## Directions for this task:
Extract all lines from the data beneath that include the word "click".

## Data excerpts:
________
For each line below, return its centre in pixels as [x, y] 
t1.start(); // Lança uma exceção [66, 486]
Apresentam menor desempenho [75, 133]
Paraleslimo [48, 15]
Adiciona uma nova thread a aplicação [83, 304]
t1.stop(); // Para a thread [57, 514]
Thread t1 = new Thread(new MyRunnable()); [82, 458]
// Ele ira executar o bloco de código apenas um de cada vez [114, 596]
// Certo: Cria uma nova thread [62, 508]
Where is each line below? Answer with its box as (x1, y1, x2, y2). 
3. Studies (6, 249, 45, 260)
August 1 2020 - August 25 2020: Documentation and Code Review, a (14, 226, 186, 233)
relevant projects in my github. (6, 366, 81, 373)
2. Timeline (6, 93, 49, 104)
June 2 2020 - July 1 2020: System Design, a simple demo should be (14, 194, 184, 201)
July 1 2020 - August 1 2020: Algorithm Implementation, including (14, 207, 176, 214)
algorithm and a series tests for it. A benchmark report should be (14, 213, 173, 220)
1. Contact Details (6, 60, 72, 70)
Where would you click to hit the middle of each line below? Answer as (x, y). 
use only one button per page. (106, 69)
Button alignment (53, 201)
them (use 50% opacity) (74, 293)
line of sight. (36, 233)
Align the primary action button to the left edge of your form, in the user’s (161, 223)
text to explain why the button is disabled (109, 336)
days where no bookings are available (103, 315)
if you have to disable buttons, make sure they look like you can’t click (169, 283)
________
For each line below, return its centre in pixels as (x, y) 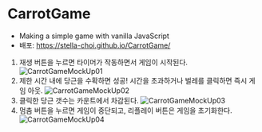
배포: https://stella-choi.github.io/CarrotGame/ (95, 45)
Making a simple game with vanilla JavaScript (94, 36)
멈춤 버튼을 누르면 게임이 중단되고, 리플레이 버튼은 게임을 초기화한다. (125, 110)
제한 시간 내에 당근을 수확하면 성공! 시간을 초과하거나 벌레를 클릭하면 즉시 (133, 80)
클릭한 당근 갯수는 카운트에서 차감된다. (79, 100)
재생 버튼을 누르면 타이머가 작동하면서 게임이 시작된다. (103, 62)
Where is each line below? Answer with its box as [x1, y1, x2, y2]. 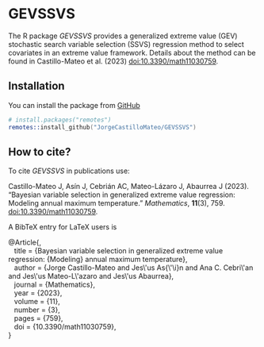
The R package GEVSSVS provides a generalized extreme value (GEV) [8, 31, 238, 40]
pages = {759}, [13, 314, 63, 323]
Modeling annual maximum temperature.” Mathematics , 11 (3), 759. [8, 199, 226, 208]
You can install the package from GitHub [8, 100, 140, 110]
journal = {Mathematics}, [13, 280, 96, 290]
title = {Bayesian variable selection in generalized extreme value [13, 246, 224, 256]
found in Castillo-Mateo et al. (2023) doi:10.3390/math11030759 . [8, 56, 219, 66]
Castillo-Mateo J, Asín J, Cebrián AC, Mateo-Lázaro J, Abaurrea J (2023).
________
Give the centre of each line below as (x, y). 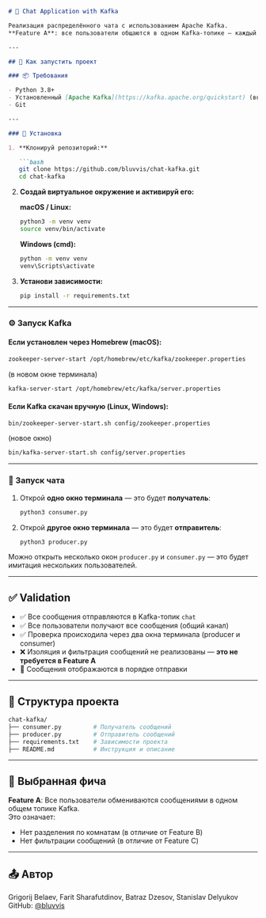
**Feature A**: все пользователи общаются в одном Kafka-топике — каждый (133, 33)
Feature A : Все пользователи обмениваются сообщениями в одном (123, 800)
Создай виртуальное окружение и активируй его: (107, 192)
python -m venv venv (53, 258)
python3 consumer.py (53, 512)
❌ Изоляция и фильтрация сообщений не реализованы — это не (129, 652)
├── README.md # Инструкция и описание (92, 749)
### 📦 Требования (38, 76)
________
## Task result:
Where would you click to hit the middle of each line below? Answer as (x, y). 
if you have to disable buttons, make sure they look like you can’t click (169, 283)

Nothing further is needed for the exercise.